Your assignment: Each line that contains the string "often" counts once; report how many such lines appear in the data, as a number only.

Listed entries:
- - -
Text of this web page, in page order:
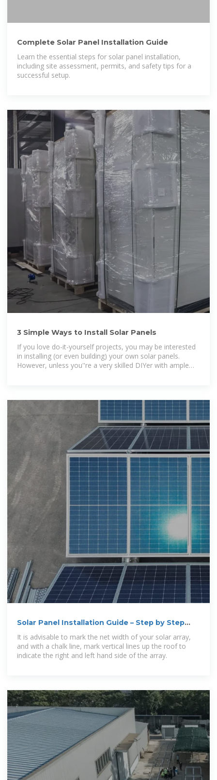
Complete Solar Panel Installation Guide
Learn the essential steps for solar panel installation,
including site assessment, permits, and safety tips for a
successful setup.
3 Simple Ways to Install Solar Panels
If you love do-it-yourself projects, you may be interested
in installing (or even building) your own solar panels.
However, unless you''re a very skilled DIYer with ample
Solar Panel Installation Guide – Step by Step
Process
It is advisable to mark the net width of your solar array,
and with a chalk line, mark vertical lines up the roof to
indicate the right and left hand side of the array.
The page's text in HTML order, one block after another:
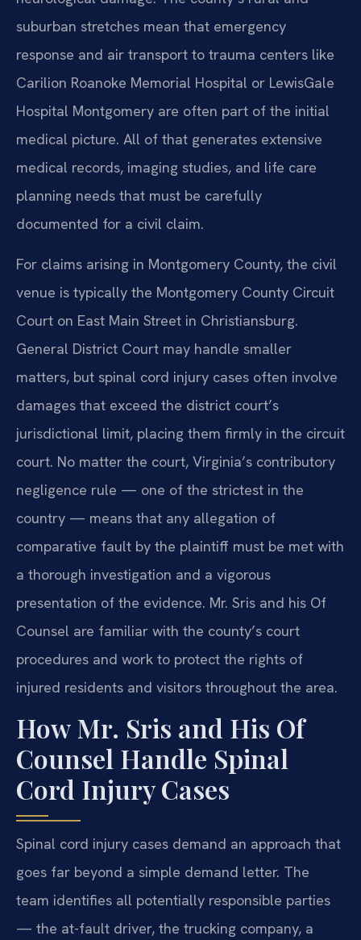
suburban stretches mean that emergency
response and air transport to trauma centers like
Carilion Roanoke Memorial Hospital or LewisGale
Hospital Montgomery are often part of the initial
medical picture. All of that generates extensive
medical records, imaging studies, and life care
planning needs that must be carefully
documented for a civil claim.
For claims arising in Montgomery County, the civil
venue is typically the Montgomery County Circuit
Court on East Main Street in Christiansburg.
General District Court may handle smaller
matters, but spinal cord injury cases often involve
damages that exceed the district court’s
jurisdictional limit, placing them firmly in the circuit
court. No matter the court, Virginia’s contributory
negligence rule — one of the strictest in the
country — means that any allegation of
comparative fault by the plaintiff must be met with
a thorough investigation and a vigorous
presentation of the evidence. Mr. Sris and his Of
Counsel are familiar with the county’s court
procedures and work to protect the rights of
injured residents and visitors throughout the area.
How Mr. Sris and His Of
Counsel Handle Spinal
Cord Injury Cases
Spinal cord injury cases demand an approach that
goes far beyond a simple demand letter. The
team identifies all potentially responsible parties
— the at-fault driver, the trucking company, a
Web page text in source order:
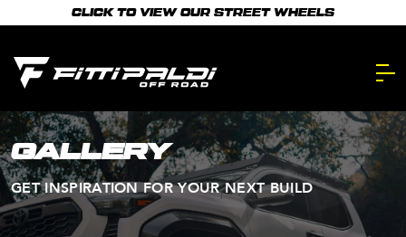
to
main
content.
CLICK TO VIEW OUR STREET WHEELS
GALLERY
GET INSPIRATION FOR YOUR NEXT BUILD
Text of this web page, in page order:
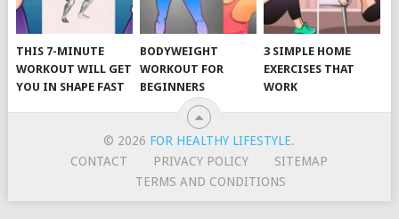
THIS 7-MINUTE
WORKOUT WILL GET
YOU IN SHAPE FAST
BODYWEIGHT
WORKOUT FOR
BEGINNERS
3 SIMPLE HOME
EXERCISES THAT
WORK
© 2026 FOR HEALTHY LIFESTYLE.
CONTACT
PRIVACY POLICY
SITEMAP
TERMS AND CONDITIONS
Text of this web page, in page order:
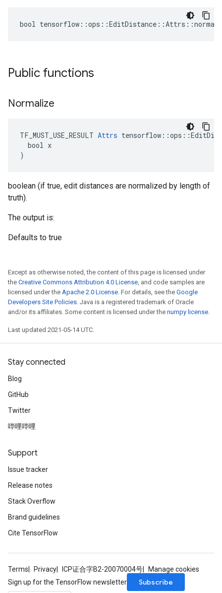
bool
Public functions
Normalize
TF_MUST_USE_RESULT Attrs
  bool x
)
boolean (if true, edit distances are normalized by length of
truth).
The output is:
Defaults to true
Except as otherwise noted, the content of this page is licensed under
the Creative Commons Attribution 4.0 License, and code samples are
licensed under the Apache 2.0 License. For details, see the Google
Developers Site Policies. Java is a registered trademark of Oracle
and/or its affiliates. Some content is licensed under the numpy license.
Last updated 2021-05-14 UTC.
Stay connected
Blog
GitHub
Twitter
哔哩哔哩
Support
Issue tracker
Release notes
Stack Overflow
Brand guidelines
Cite TensorFlow
Terms Privacy ICP证合字B2-20070004号
Manage cookies
Sign up for the TensorFlow newsletter
Subscribe
- - -
Solution for this problem: 2